The symbols used.
I went to Google images and plugged in the word "lynching." Every picture on the first page is of a black man being hanged. Not jews, not whites, blacks. Ok, this doesn't say a great deal, I do know that. But I will argue it highlights my point to a certain extent. When I say "lynching," even Google knows I mean black people.
You're mixing apples and oranges. The proper analogue to a swastika is not the word "lynch," but rather, a noose. Noose and swastika are nouns; lynch is a verb.
Google "noose" and the images you'll see will be overwhelmingly pictures of a hangman's noose, with no racial content. The first page of hits I got had twelve such images, one photo of Saddam Hussein getting hanged, one a cartoon showing a Klansman with a noose, another that looks like a Thomas Nast cartoon of Boss Tweed and his pals bowing before a scaffold ("the only thing they respect") and three or four other images whose context is not obvious.
Google "swastika" and you get similar results.
The proper analogue for "lynching" would be "killing in a concentration camp oven."
It doesn't matter how long ago the last one was. A noose can be used as an extremely potent symbol. So potent that even I know what I think it means in the right context. It means "******, I want you dead."
And so does a swastika (replacing your autocensored word with another one that refers to Jews). When did expressing hatred become a crime in this country?
The appropriate response to both symbolic expressions of hatred is, "How nice. Fortunately, this is a country where the full weight of the government, as well as society's opprobrium, will come down on you if you try to act on your desire."
Sorry for not knowing, but who was the NFL player who used a hangman's noose to kill a dog? Vick?

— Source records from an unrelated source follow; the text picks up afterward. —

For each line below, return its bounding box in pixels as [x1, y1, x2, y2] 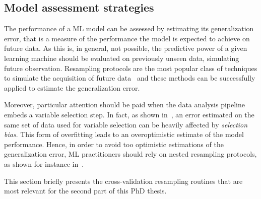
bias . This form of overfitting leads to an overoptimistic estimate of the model [4, 129, 244, 140]
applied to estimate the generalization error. [4, 82, 140, 93]
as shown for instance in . [4, 158, 84, 169]
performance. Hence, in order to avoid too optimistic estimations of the [4, 139, 224, 149]
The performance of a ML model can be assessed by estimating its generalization [4, 23, 254, 34]
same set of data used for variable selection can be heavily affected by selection [4, 119, 248, 129]
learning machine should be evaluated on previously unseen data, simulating [4, 52, 239, 63]
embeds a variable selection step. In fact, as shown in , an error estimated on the [4, 109, 254, 119]
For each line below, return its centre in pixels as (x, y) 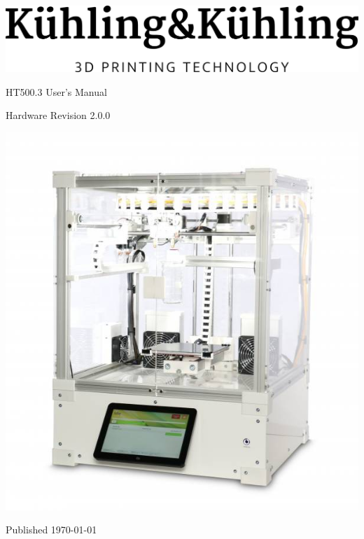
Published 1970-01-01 (51, 530)
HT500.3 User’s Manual (56, 91)
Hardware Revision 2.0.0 (58, 115)
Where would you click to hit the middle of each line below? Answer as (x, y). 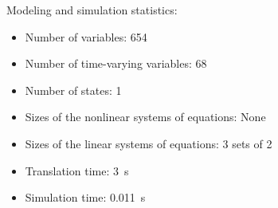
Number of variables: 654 (86, 36)
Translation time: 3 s (77, 170)
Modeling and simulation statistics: (92, 10)
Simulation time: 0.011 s (85, 197)
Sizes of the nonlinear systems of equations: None (145, 117)
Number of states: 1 (73, 90)
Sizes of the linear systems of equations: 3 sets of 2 (149, 143)
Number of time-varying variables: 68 (116, 63)
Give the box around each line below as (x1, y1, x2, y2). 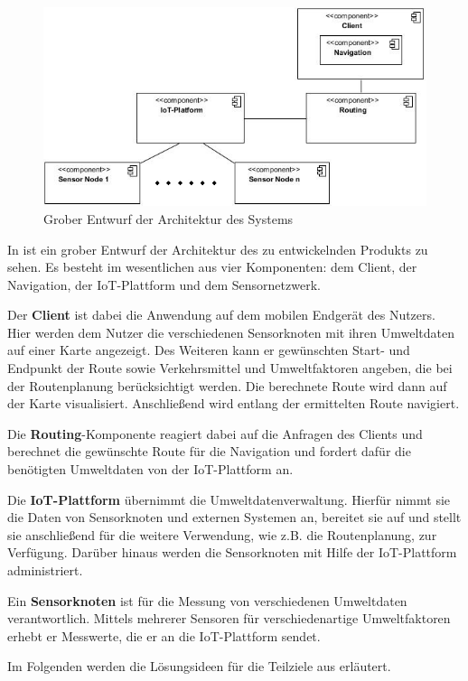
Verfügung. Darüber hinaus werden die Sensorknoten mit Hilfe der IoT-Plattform (7, 543, 457, 562)
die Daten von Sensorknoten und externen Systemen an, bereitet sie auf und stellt (7, 508, 462, 527)
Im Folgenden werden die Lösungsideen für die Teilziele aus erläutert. (7, 657, 391, 676)
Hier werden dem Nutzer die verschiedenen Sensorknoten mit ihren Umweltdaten (7, 322, 455, 341)
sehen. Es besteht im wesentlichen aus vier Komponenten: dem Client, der (7, 257, 417, 276)
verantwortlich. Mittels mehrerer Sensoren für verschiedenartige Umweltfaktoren (7, 609, 451, 628)
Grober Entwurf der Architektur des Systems (43, 209, 294, 228)
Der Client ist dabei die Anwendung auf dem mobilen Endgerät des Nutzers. (7, 305, 435, 324)
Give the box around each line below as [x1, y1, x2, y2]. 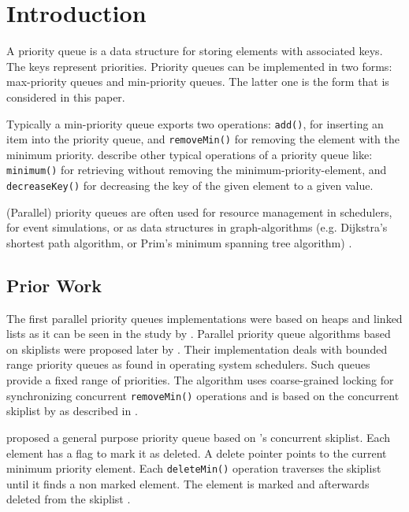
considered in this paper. [6, 88, 125, 105]
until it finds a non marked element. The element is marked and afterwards [6, 475, 370, 492]
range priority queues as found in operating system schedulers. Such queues [6, 356, 370, 373]
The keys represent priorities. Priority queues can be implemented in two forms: [6, 58, 392, 74]
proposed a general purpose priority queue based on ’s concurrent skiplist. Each [6, 429, 391, 445]
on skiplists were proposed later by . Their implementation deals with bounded [6, 340, 388, 357]
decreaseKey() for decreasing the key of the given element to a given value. [6, 177, 374, 194]
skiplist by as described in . [6, 403, 138, 419]
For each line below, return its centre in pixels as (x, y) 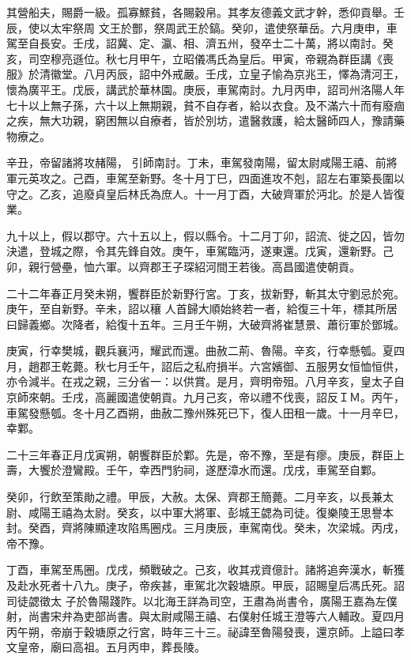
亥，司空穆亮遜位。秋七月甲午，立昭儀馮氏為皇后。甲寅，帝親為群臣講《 (194, 58)
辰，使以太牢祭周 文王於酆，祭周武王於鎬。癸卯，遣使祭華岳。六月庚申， (196, 27)
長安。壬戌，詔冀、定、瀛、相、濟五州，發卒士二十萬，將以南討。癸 (216, 43)
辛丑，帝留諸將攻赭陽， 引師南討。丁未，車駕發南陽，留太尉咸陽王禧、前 (196, 162)
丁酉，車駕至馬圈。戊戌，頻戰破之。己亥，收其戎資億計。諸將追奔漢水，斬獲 (205, 569)
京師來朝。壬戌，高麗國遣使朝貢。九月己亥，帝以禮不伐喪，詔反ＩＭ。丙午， (205, 397)
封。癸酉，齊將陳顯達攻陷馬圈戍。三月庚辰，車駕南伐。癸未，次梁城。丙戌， (205, 528)
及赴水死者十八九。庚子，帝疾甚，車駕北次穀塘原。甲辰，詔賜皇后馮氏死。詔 (205, 585)
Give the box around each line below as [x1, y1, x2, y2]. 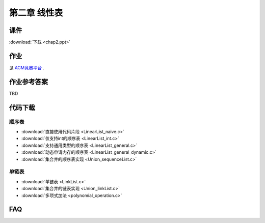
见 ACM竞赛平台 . [9, 64, 44, 71]
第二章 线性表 [9, 7, 63, 18]
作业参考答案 [9, 78, 48, 86]
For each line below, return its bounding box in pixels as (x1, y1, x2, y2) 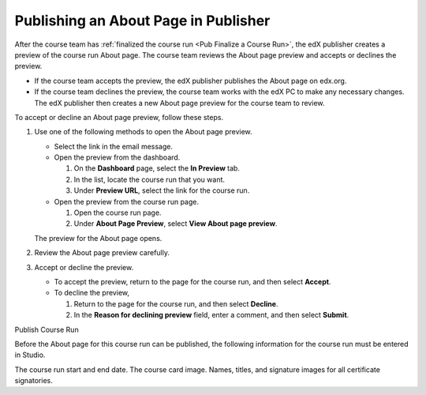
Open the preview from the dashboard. (54, 152, 181, 162)
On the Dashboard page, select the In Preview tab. (73, 164, 241, 173)
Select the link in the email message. (54, 141, 174, 151)
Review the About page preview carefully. (34, 248, 170, 258)
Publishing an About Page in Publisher (14, 12, 271, 29)
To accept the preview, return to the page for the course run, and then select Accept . (54, 276, 331, 286)
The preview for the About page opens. (34, 233, 163, 243)
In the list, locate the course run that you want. (73, 175, 225, 184)
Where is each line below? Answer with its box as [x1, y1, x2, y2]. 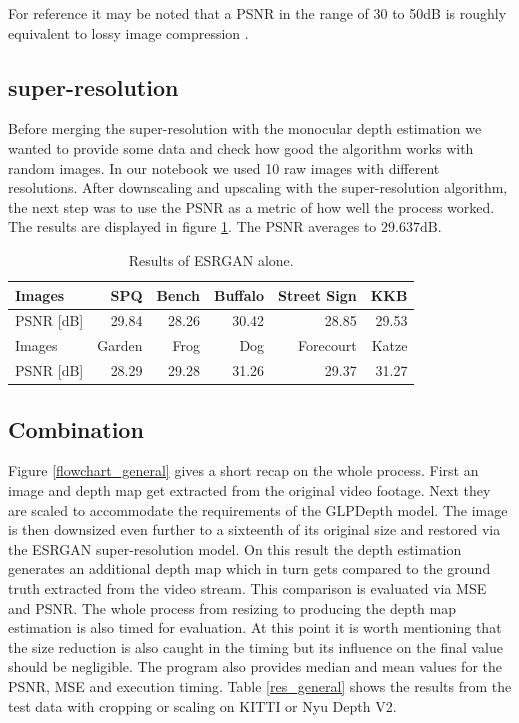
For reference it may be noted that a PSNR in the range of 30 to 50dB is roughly [8, 3, 507, 23]
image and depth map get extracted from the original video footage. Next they [8, 479, 491, 500]
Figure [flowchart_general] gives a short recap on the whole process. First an [8, 460, 479, 481]
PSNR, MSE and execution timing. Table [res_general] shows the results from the [8, 675, 512, 696]
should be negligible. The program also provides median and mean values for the [8, 656, 502, 677]
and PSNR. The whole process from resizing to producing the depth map [8, 597, 457, 618]
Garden [97, 335, 143, 356]
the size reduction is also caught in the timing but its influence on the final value [8, 636, 504, 657]
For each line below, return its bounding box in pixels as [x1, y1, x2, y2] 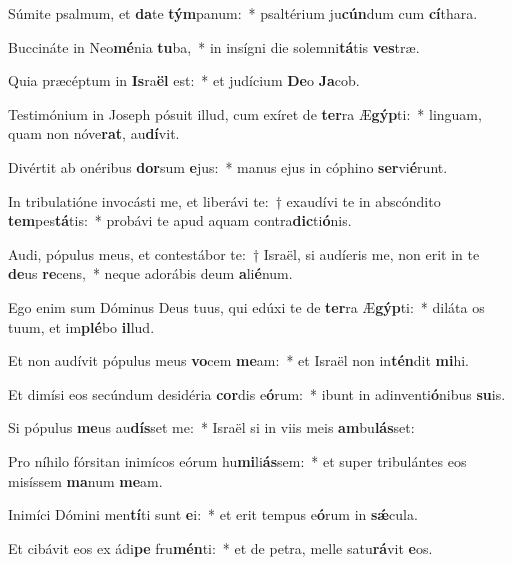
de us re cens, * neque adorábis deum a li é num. [8, 263, 293, 284]
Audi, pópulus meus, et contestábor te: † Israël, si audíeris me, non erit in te [8, 243, 480, 264]
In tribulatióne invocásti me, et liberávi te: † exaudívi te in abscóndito [8, 190, 441, 211]
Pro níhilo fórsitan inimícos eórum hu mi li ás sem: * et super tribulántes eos [8, 450, 467, 471]
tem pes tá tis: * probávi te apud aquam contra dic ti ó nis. [8, 210, 352, 231]
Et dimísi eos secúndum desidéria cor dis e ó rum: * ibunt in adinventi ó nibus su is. [8, 383, 506, 404]
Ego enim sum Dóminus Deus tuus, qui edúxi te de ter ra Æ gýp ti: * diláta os [8, 296, 485, 317]
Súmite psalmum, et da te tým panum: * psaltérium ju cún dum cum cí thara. [8, 3, 478, 23]
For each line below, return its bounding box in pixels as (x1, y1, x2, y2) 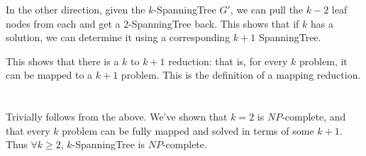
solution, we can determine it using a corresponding (6, 30, 231, 45)
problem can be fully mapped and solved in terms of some (62, 123, 314, 138)
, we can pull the (230, 2, 304, 16)
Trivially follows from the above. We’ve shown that (6, 109, 228, 124)
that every (6, 123, 50, 138)
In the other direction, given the (6, 2, 145, 16)
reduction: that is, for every (168, 53, 288, 68)
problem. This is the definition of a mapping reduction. (121, 67, 361, 82)
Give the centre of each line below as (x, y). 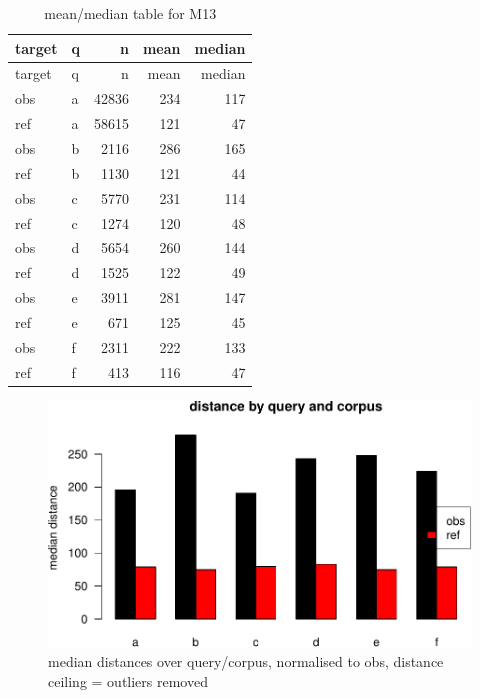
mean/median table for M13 (130, 13)
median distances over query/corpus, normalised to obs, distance (246, 661)
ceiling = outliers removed (128, 680)
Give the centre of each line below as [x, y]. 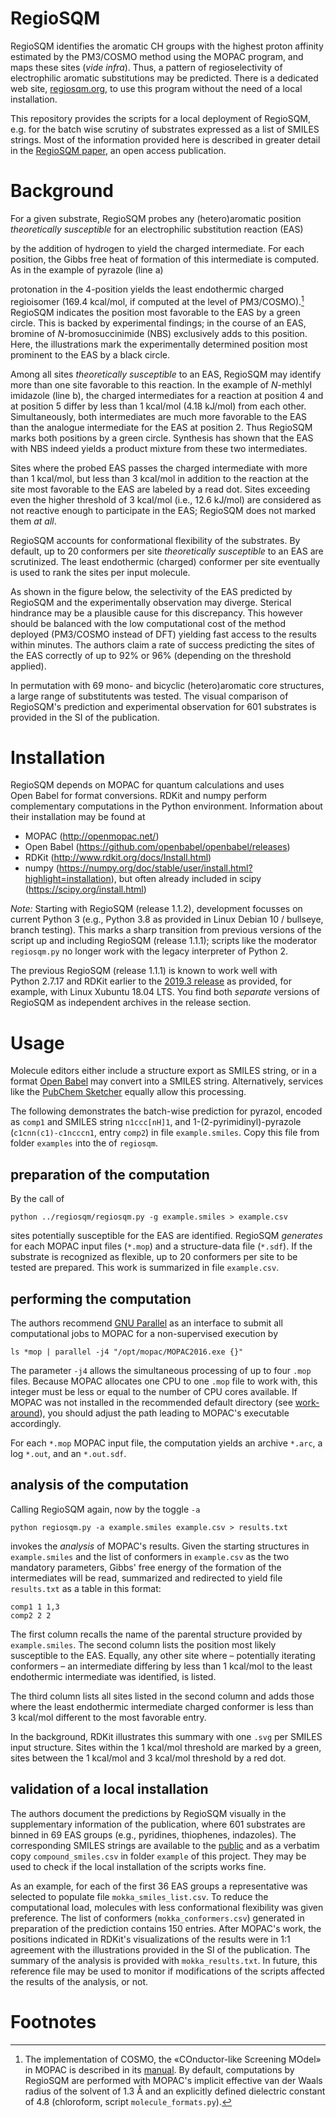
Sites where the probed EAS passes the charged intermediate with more [159, 468]
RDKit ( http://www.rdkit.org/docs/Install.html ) [118, 858]
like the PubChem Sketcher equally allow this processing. [128, 1092]
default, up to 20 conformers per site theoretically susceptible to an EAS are [167, 551]
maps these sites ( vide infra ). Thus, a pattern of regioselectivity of [146, 67]
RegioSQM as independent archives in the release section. [131, 1003]
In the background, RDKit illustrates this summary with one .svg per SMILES [166, 1736]
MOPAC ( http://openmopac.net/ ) [92, 836]
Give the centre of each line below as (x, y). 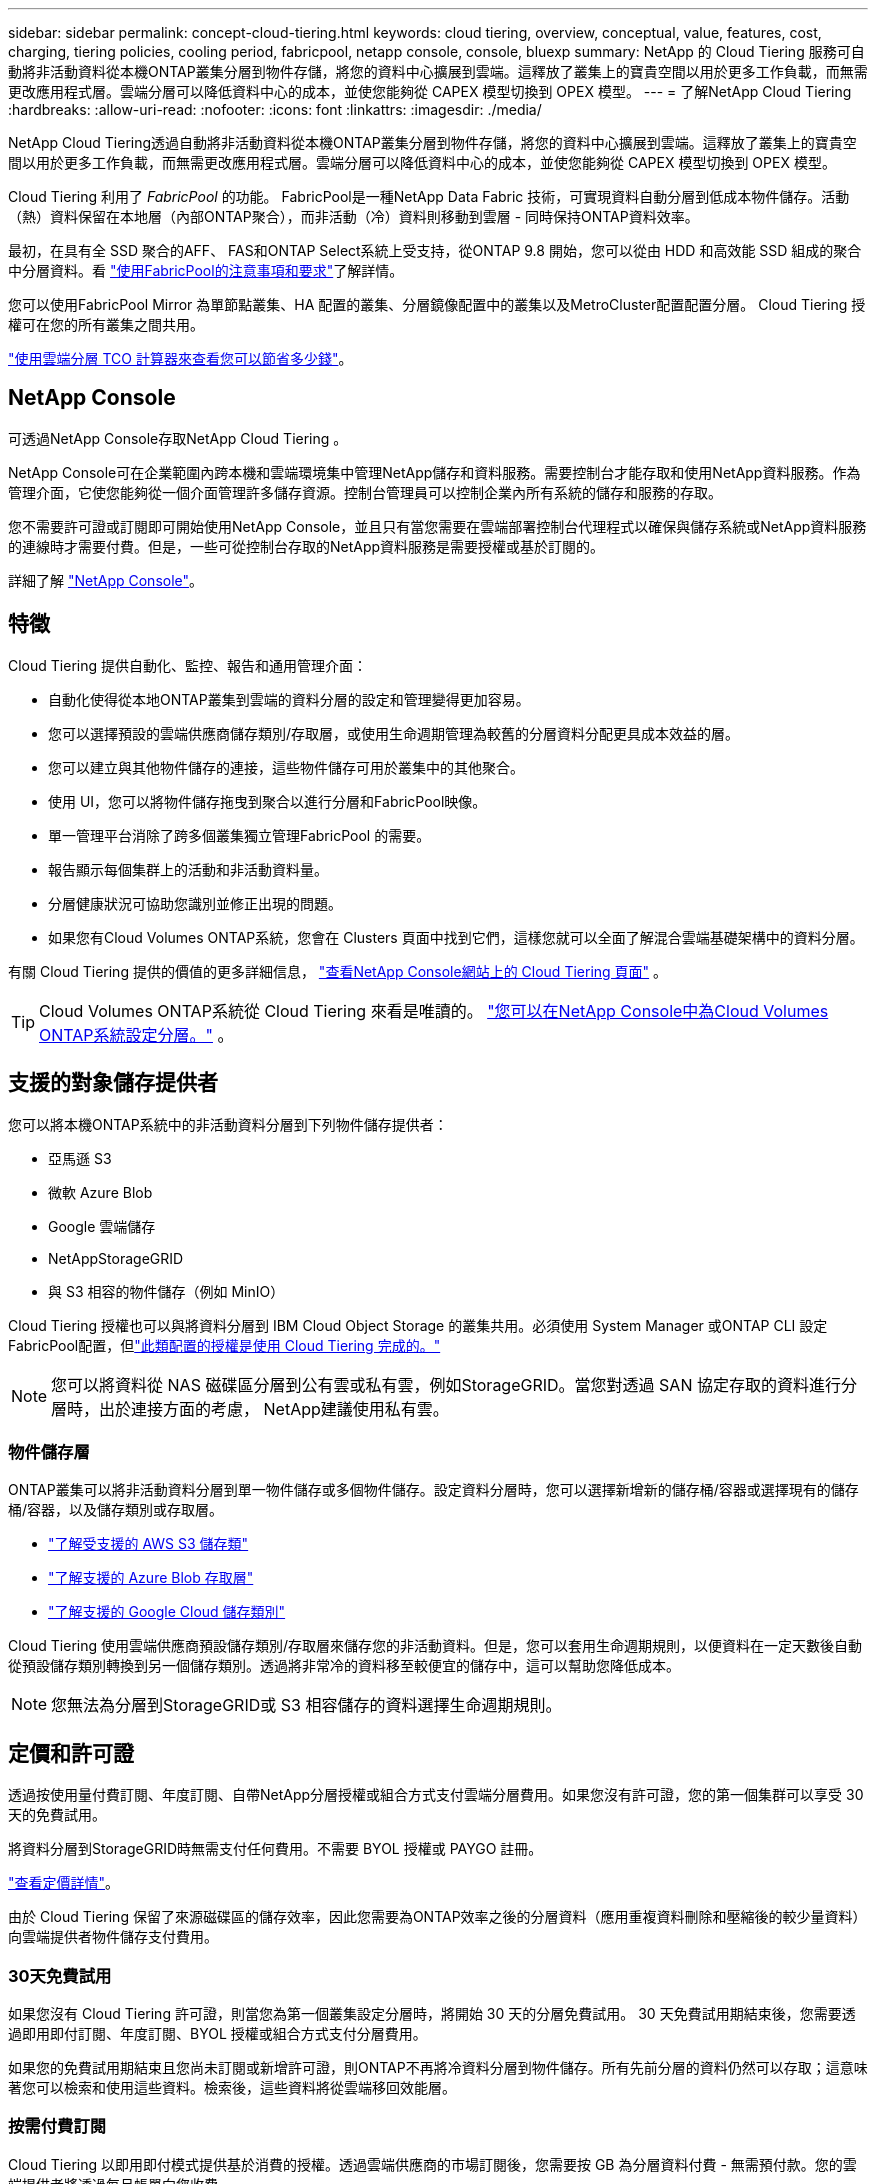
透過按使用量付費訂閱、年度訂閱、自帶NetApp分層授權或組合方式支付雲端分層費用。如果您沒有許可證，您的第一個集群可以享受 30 (436, 1795)
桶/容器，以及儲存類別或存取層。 (116, 1510)
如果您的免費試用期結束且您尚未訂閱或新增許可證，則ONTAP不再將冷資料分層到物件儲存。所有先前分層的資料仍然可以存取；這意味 (438, 2067)
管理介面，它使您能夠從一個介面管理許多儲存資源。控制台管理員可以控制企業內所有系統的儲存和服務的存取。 (365, 492)
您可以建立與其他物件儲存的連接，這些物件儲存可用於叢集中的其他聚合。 (286, 767)
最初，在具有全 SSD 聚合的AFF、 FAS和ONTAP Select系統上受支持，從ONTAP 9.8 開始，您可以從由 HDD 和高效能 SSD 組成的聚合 (435, 250)
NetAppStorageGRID (116, 1258)
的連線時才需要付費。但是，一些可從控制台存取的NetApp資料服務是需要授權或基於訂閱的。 (306, 546)
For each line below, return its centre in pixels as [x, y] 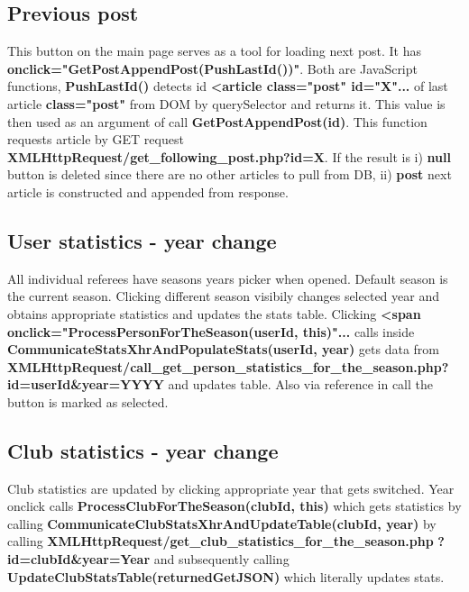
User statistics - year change [142, 240]
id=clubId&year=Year [79, 559]
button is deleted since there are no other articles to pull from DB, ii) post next [230, 174]
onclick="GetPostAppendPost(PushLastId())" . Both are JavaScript [212, 68]
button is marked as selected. [88, 401]
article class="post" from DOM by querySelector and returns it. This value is [226, 103]
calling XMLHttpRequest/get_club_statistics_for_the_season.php [221, 541]
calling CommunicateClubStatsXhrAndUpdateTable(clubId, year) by [222, 523]
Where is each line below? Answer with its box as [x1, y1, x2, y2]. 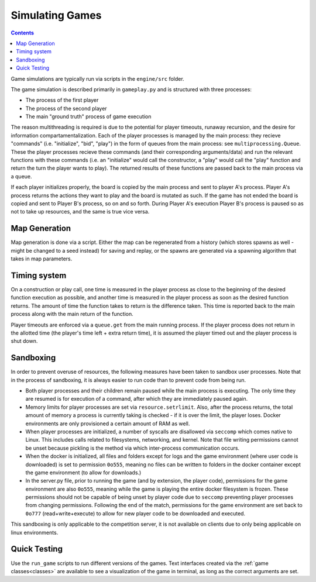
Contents [11, 29, 35, 36]
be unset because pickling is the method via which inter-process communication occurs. [25, 445, 240, 452]
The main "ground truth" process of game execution [25, 113, 152, 120]
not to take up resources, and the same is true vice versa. [11, 208, 150, 215]
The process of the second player [25, 105, 108, 112]
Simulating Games [11, 9, 102, 22]
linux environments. [11, 529, 59, 536]
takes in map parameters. [11, 255, 73, 263]
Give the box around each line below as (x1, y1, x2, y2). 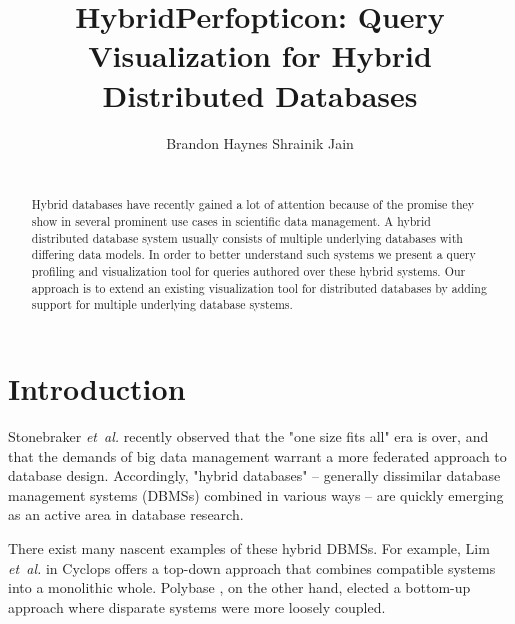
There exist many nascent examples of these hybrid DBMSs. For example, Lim (8, 537, 490, 558)
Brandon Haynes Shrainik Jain (166, 132, 354, 153)
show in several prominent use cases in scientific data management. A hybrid (31, 213, 431, 230)
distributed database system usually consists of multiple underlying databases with (31, 229, 463, 246)
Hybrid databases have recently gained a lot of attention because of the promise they (31, 196, 475, 213)
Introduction (8, 368, 186, 409)
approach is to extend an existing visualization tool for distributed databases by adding (31, 279, 487, 296)
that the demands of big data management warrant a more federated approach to (8, 445, 507, 466)

Yeah, Michael Vick. He ran his dog-fighting operation in Virginia, as it happens.
I have to agree with you about the hate speech, mostly. I do think re-criminalizing certain acts that are already criminalized is overkill, but then again, I am so strongly against hatred of that nature....
Think about it for a second. Right now, there are hate crime laws that give you extra punishment if you commit a crime borne out of race hatred. Punching someone because you just enjoy punching people doesn't get you punished as harshly as punching someone because you don't like ni**ers. In other words, the thought, your expression of opinion, gets punished if it's behind a crime.
This law goes beyond that sorry standard; it punishes you for the expression of opinion even in the
absence of any other crime.
If you can punish someone for brandishing a noose, then the day will soon come where you can punish someone for muttering, "Goddam coon," when a black man accidentally steps on his foot in the grocery store line.